(What you are asked to do) Your copy should hold every record verbatim and none of the pictures.

(Records for processing)

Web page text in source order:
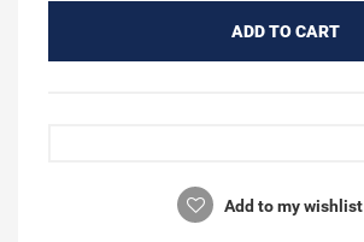
ADD TO CART
Add to my wishlist
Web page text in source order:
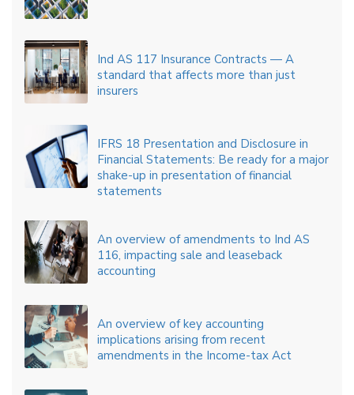
Ind AS 117 Insurance Contracts — A
standard that affects more than just
insurers
IFRS 18 Presentation and Disclosure in
Financial Statements: Be ready for a major
shake-up in presentation of financial
statements
An overview of amendments to Ind AS
116, impacting sale and leaseback
accounting
An overview of key accounting
implications arising from recent
amendments in the Income-tax Act
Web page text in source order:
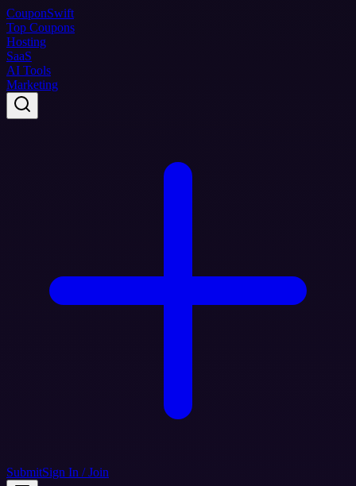
CouponSwift
Top Coupons
Hosting
SaaS
AI Tools
Marketing
SubmitSign In / Join
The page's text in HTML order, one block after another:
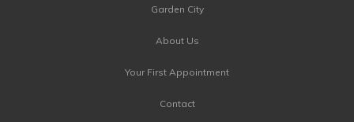
Garden City
About Us
Your First Appointment
Contact
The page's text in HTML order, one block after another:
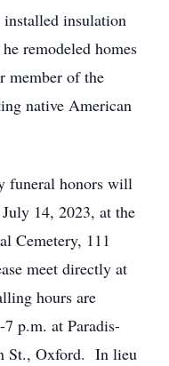
installed insulation
remodeled homes
member of the
native American
funeral honors will
14, 2023, at the
Cemetery, 111
meet directly at
hours are
p.m. at Paradis-
St., Oxford. In lieu
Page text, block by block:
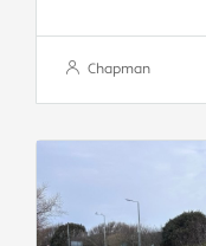
Chapman
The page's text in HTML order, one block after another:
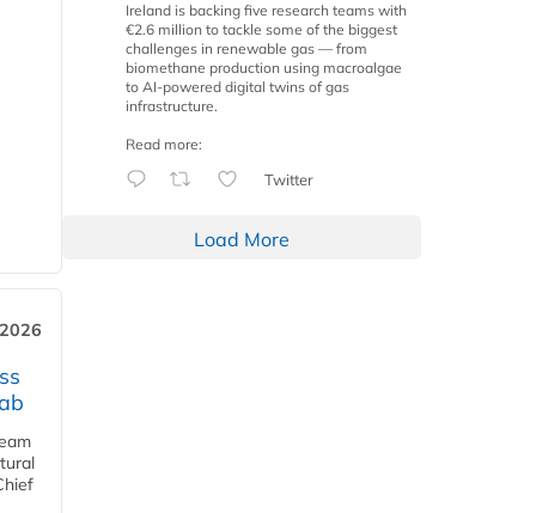
Ireland is backing five research teams with
€2.6 million to tackle some of the biggest
challenges in renewable gas — from
biomethane production using macroalgae
to AI-powered digital twins of gas
infrastructure.
Read more:
Twitter
Load More
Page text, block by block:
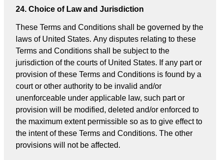
24. Choice of Law and Jurisdiction
These Terms and Conditions shall be governed by the
laws of United States. Any disputes relating to these
Terms and Conditions shall be subject to the
jurisdiction of the courts of United States. If any part or
provision of these Terms and Conditions is found by a
court or other authority to be invalid and/or
unenforceable under applicable law, such part or
provision will be modified, deleted and/or enforced to
the maximum extent permissible so as to give effect to
the intent of these Terms and Conditions. The other
provisions will not be affected.
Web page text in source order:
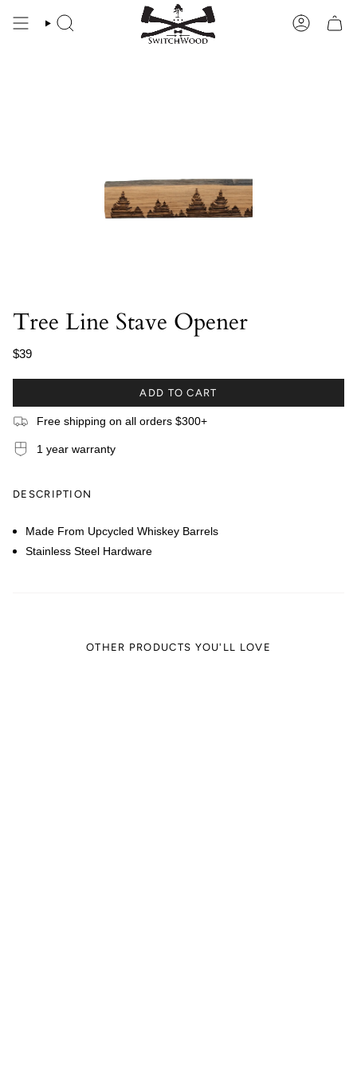
SEARCH
Tree Line Stave Opener
$39
ADD TO CART
Free shipping on all orders $300+
1 year warranty
DESCRIPTION
Made From Upcycled Whiskey Barrels
Stainless Steel Hardware
OTHER PRODUCTS YOU'LL LOVE
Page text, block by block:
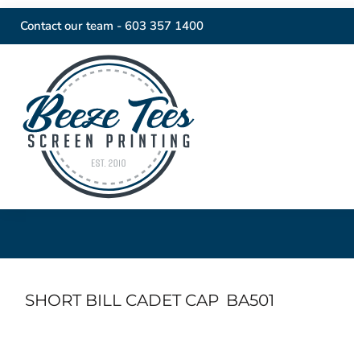
Contact our team - 603 357 1400
SHORT BILL CADET CAP BA501
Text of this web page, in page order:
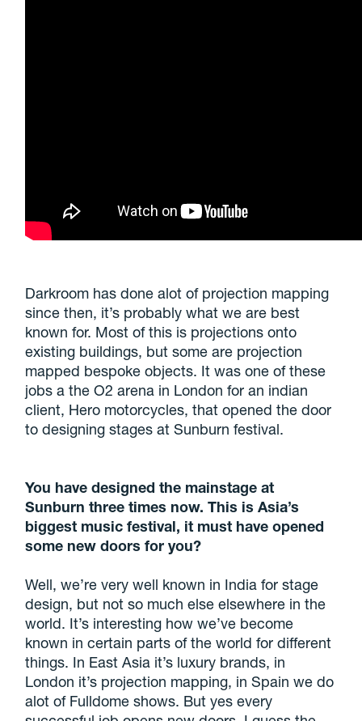
Darkroom has done alot of projection mapping
since then, it’s probably what we are best
known for. Most of this is projections onto
existing buildings, but some are projection
mapped bespoke objects. It was one of these
jobs a the O2 arena in London for an indian
client, Hero motorcycles, that opened the door
to designing stages at Sunburn festival.
You have designed the mainstage at
Sunburn three times now. This is Asia’s
biggest music festival, it must have opened
some new doors for you?
Well, we’re very well known in India for stage
design, but not so much else elsewhere in the
world. It’s interesting how we’ve become
known in certain parts of the world for different
things. In East Asia it’s luxury brands, in
London it’s projection mapping, in Spain we do
alot of Fulldome shows. But yes every
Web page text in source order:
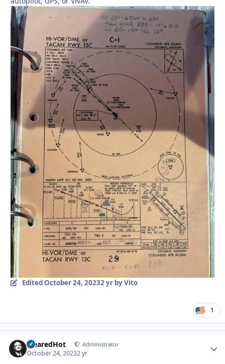
EditedOctober 24, 20232 yrby Vito
1
ClearedHot Administrator
October 24, 20232 yr
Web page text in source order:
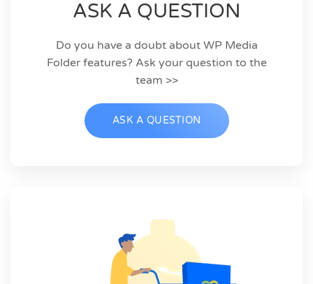
ASK A QUESTION
Do you have a doubt about WP Media
Folder features? Ask your question to the
team >>
ASK A QUESTION
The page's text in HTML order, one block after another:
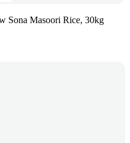
Sona Masoori Rice, 30kg
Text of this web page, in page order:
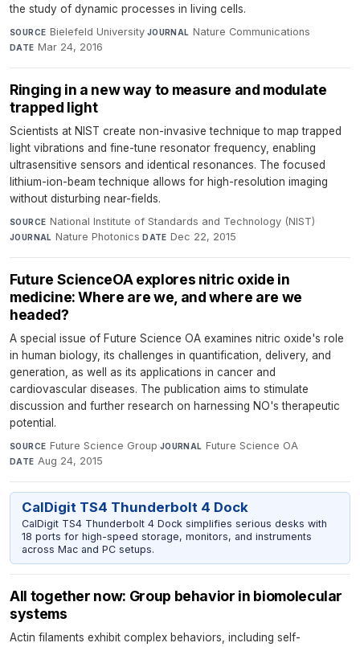
the study of dynamic processes in living cells.
SOURCE Bielefeld University·JOURNAL Nature Communications·
DATE Mar 24, 2016
Ringing in a new way to measure and modulate
trapped light
Scientists at NIST create non-invasive technique to map trapped
light vibrations and fine-tune resonator frequency, enabling
ultrasensitive sensors and identical resonances. The focused
lithium-ion-beam technique allows for high-resolution imaging
without disturbing near-fields.
SOURCE National Institute of Standards and Technology (NIST)·
JOURNAL Nature Photonics·DATE Dec 22, 2015
Future ScienceOA explores nitric oxide in
medicine: Where are we, and where are we
headed?
A special issue of Future Science OA examines nitric oxide's role
in human biology, its challenges in quantification, delivery, and
generation, as well as its applications in cancer and
cardiovascular diseases. The publication aims to stimulate
discussion and further research on harnessing NO's therapeutic
potential.
SOURCE Future Science Group·JOURNAL Future Science OA·
DATE Aug 24, 2015
CalDigit TS4 Thunderbolt 4 Dock
CalDigit TS4 Thunderbolt 4 Dock simplifies serious desks with
18 ports for high-speed storage, monitors, and instruments
across Mac and PC setups.
All together now: Group behavior in biomolecular
systems
Actin filaments exhibit complex behaviors, including self-
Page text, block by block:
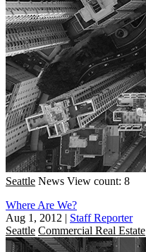
Seattle News View count: 8
Where Are We?
Aug 1, 2012 | Staff Reporter
Seattle Commercial Real Estate
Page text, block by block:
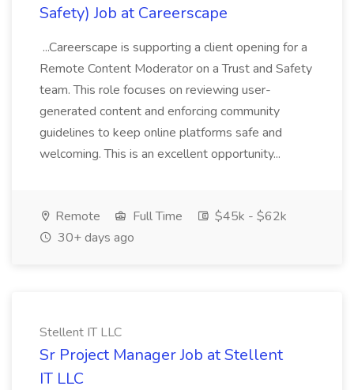
Safety) Job at Careerscape
...Careerscape is supporting a client opening for a
Remote Content Moderator on a Trust and Safety
team. This role focuses on reviewing user-
generated content and enforcing community
guidelines to keep online platforms safe and
welcoming. This is an excellent opportunity...
Remote Full Time
$45k - $62k
30+ days ago
Stellent IT LLC
Sr Project Manager Job at Stellent
IT LLC
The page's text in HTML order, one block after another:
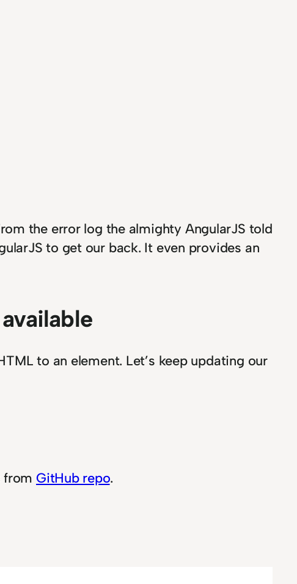
the error log the almighty AngularJS told
to get our back. It even provides an
to an element. Let’s keep updating our
from GitHub repo.
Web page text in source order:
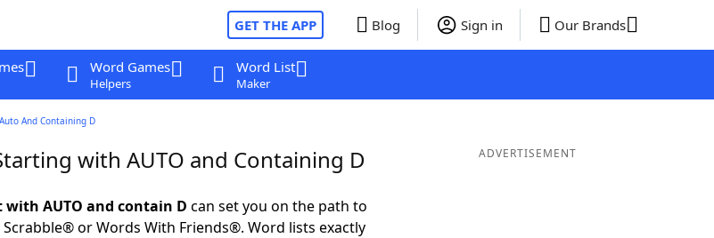
GET THE APP Blog Sign in Our Brands
Word Games
Helpers
Word List
Maker
And Containing D
with AUTO and Containing D
AUTO and contain D can set you on the path to
or Words With Friends®. Word lists exactly
ADVERTISEMENT
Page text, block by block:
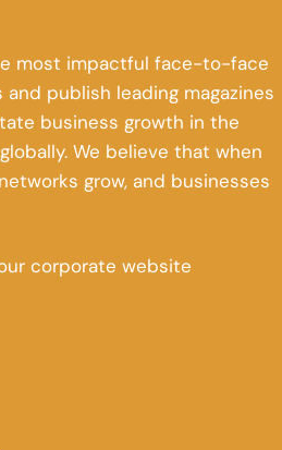
most impactful face-to-face
publish leading magazines
business growth in the
We believe that when
grow, and businesses
corporate website
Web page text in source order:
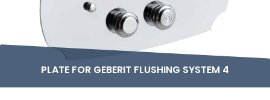
PLATE FOR GEBERIT FLUSHING SYSTEM 4
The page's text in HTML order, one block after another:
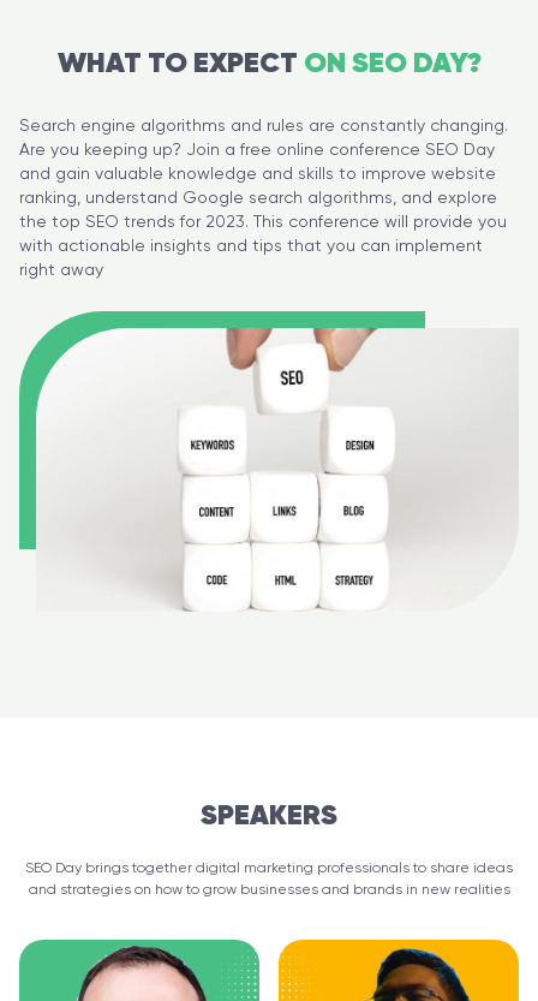
WHAT TO EXPECT ON SEO DAY?
Search engine algorithms and rules are constantly changing.
Are you keeping up? Join a free online conference SEO Day
and gain valuable knowledge and skills to improve website
ranking, understand Google search algorithms, and explore
the top SEO trends for 2023. This conference will provide you
with actionable insights and tips that you can implement
right away
SPEAKERS
SEO Day brings together digital marketing professionals to share ideas
and strategies on how to grow businesses and brands in new realities
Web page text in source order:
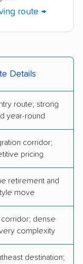
& Sons
Inc
LLC
Moving
Movers
Movers
Line
route →
Details
route; strong
year-round
corridor;
pricing
retirement and
move
corridor; dense
complexity
destination;
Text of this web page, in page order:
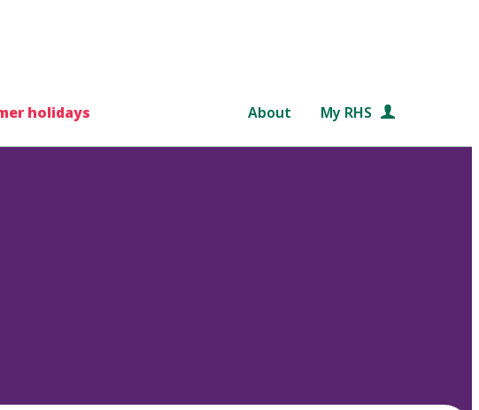
holidays About My RHS
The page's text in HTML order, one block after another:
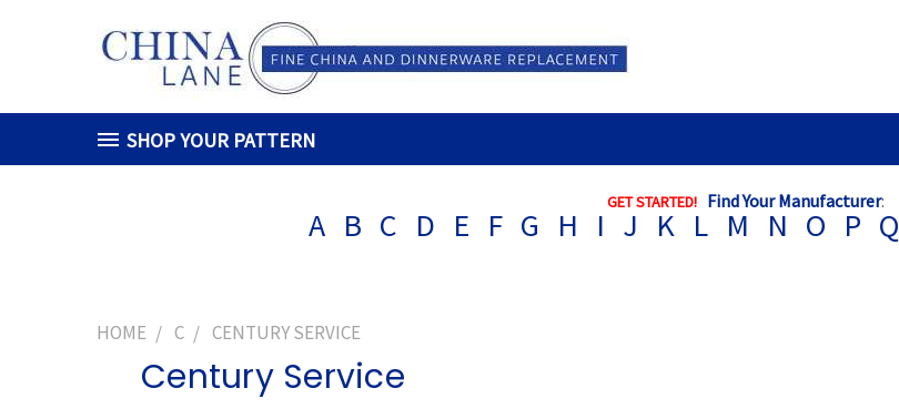
SHOP YOUR PATTERN
GET STARTED! Find Your Manufacturer:
A B C D E F G H I J K L M N O P Q
HOME C CENTURY SERVICE
Century Service
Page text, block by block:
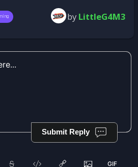
by LittleG4M3
Submit Reply
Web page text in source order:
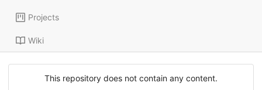
Projects
Wiki
This repository does not contain any content.
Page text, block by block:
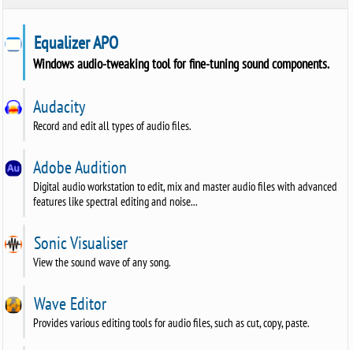
Equalizer APO
Windows audio-tweaking tool for fine-tuning sound components.
Audacity
Record and edit all types of audio files.
Adobe Audition
Digital audio workstation to edit, mix and master audio files with advanced
features like spectral editing and noise...
Sonic Visualiser
View the sound wave of any song.
Wave Editor
Provides various editing tools for audio files, such as cut, copy, paste.

(Solution to the exercise)
Web page text in source order:
ADD TO CART
Add to my wishlist
Web page text in source order:
Ind AS 117 Insurance Contracts — A
standard that affects more than just
insurers
IFRS 18 Presentation and Disclosure in
Financial Statements: Be ready for a major
shake-up in presentation of financial
statements
An overview of amendments to Ind AS
116, impacting sale and leaseback
accounting
An overview of key accounting
implications arising from recent
amendments in the Income-tax Act
Web page text in source order:
CouponSwift
Top Coupons
Hosting
SaaS
AI Tools
Marketing
SubmitSign In / Join
The page's text in HTML order, one block after another:
Garden City
About Us
Your First Appointment
Contact
The page's text in HTML order, one block after another:
installed insulation
remodeled homes
member of the
native American
funeral honors will
14, 2023, at the
Cemetery, 111
meet directly at
hours are
p.m. at Paradis-
St., Oxford. In lieu
Page text, block by block:
Chapman
The page's text in HTML order, one block after another:
Ireland is backing five research teams with
€2.6 million to tackle some of the biggest
challenges in renewable gas — from
biomethane production using macroalgae
to AI-powered digital twins of gas
infrastructure.
Read more:
Twitter
Load More
Page text, block by block:
24. Choice of Law and Jurisdiction
These Terms and Conditions shall be governed by the
laws of United States. Any disputes relating to these
Terms and Conditions shall be subject to the
jurisdiction of the courts of United States. If any part or
provision of these Terms and Conditions is found by a
court or other authority to be invalid and/or
unenforceable under applicable law, such part or
provision will be modified, deleted and/or enforced to
the maximum extent permissible so as to give effect to
the intent of these Terms and Conditions. The other
provisions will not be affected.
Web page text in source order:
SEARCH
Tree Line Stave Opener
$39
ADD TO CART
Free shipping on all orders $300+
1 year warranty
DESCRIPTION
Made From Upcycled Whiskey Barrels
Stainless Steel Hardware
OTHER PRODUCTS YOU'LL LOVE
Page text, block by block:
Contact our team - 603 357 1400
SHORT BILL CADET CAP BA501
Text of this web page, in page order:
Darkroom has done alot of projection mapping
since then, it’s probably what we are best
known for. Most of this is projections onto
existing buildings, but some are projection
mapped bespoke objects. It was one of these
jobs a the O2 arena in London for an indian
client, Hero motorcycles, that opened the door
to designing stages at Sunburn festival.
You have designed the mainstage at
Sunburn three times now. This is Asia’s
biggest music festival, it must have opened
some new doors for you?
Well, we’re very well known in India for stage
design, but not so much else elsewhere in the
world. It’s interesting how we’ve become
known in certain parts of the world for different
things. In East Asia it’s luxury brands, in
London it’s projection mapping, in Spain we do
alot of Fulldome shows. But yes every
Web page text in source order:
EditedOctober 24, 20232 yrby Vito
1
ClearedHot Administrator
October 24, 20232 yr
Web page text in source order:
ASK A QUESTION
Do you have a doubt about WP Media
Folder features? Ask your question to the
team >>
ASK A QUESTION
The page's text in HTML order, one block after another:
Sona Masoori Rice, 30kg
Text of this web page, in page order:
the study of dynamic processes in living cells.
SOURCE Bielefeld University·JOURNAL Nature Communications·
DATE Mar 24, 2016
Ringing in a new way to measure and modulate
trapped light
Scientists at NIST create non-invasive technique to map trapped
light vibrations and fine-tune resonator frequency, enabling
ultrasensitive sensors and identical resonances. The focused
lithium-ion-beam technique allows for high-resolution imaging
without disturbing near-fields.
SOURCE National Institute of Standards and Technology (NIST)·
JOURNAL Nature Photonics·DATE Dec 22, 2015
Future ScienceOA explores nitric oxide in
medicine: Where are we, and where are we
headed?
A special issue of Future Science OA examines nitric oxide's role
in human biology, its challenges in quantification, delivery, and
generation, as well as its applications in cancer and
cardiovascular diseases. The publication aims to stimulate
discussion and further research on harnessing NO's therapeutic
potential.
SOURCE Future Science Group·JOURNAL Future Science OA·
DATE Aug 24, 2015
CalDigit TS4 Thunderbolt 4 Dock
CalDigit TS4 Thunderbolt 4 Dock simplifies serious desks with
18 ports for high-speed storage, monitors, and instruments
across Mac and PC setups.
All together now: Group behavior in biomolecular
systems
Actin filaments exhibit complex behaviors, including self-
Page text, block by block:
Seattle News View count: 8
Where Are We?
Aug 1, 2012 | Staff Reporter
Seattle Commercial Real Estate
Page text, block by block:
Safety) Job at Careerscape
...Careerscape is supporting a client opening for a
Remote Content Moderator on a Trust and Safety
team. This role focuses on reviewing user-
generated content and enforcing community
guidelines to keep online platforms safe and
welcoming. This is an excellent opportunity...
Remote Full Time
$45k - $62k
30+ days ago
Stellent IT LLC
Sr Project Manager Job at Stellent
IT LLC
The page's text in HTML order, one block after another:
the error log the almighty AngularJS told
to get our back. It even provides an
to an element. Let’s keep updating our
from GitHub repo.
Web page text in source order:
GET THE APP Blog Sign in Our Brands
Word Games
Helpers
Word List
Maker
And Containing D
with AUTO and Containing D
AUTO and contain D can set you on the path to
or Words With Friends®. Word lists exactly
ADVERTISEMENT
Page text, block by block:
most impactful face-to-face
publish leading magazines
business growth in the
We believe that when
grow, and businesses
corporate website
Web page text in source order:
PLATE FOR GEBERIT FLUSHING SYSTEM 4
The page's text in HTML order, one block after another:
WHAT TO EXPECT ON SEO DAY?
Search engine algorithms and rules are constantly changing.
Are you keeping up? Join a free online conference SEO Day
and gain valuable knowledge and skills to improve website
ranking, understand Google search algorithms, and explore
the top SEO trends for 2023. This conference will provide you
with actionable insights and tips that you can implement
right away
SPEAKERS
SEO Day brings together digital marketing professionals to share ideas
and strategies on how to grow businesses and brands in new realities
Web page text in source order:
& Sons
Inc
LLC
Moving
Movers
Movers
Line
route →
Details
route; strong
year-round
corridor;
pricing
retirement and
move
corridor; dense
complexity
destination;
Text of this web page, in page order:
holidays About My RHS
The page's text in HTML order, one block after another:
SHOP YOUR PATTERN
GET STARTED! Find Your Manufacturer:
A B C D E F G H I J K L M N O P Q
HOME C CENTURY SERVICE
Century Service
Page text, block by block:
by LittleG4M3
Submit Reply
Web page text in source order:
Projects
Wiki
This repository does not contain any content.
Page text, block by block:
Equalizer APO
Windows audio-tweaking tool for fine-tuning sound components.
Audacity
Record and edit all types of audio files.
Adobe Audition
Digital audio workstation to edit, mix and master audio files with advanced
features like spectral editing and noise...
Sonic Visualiser
View the sound wave of any song.
Wave Editor
Provides various editing tools for audio files, such as cut, copy, paste.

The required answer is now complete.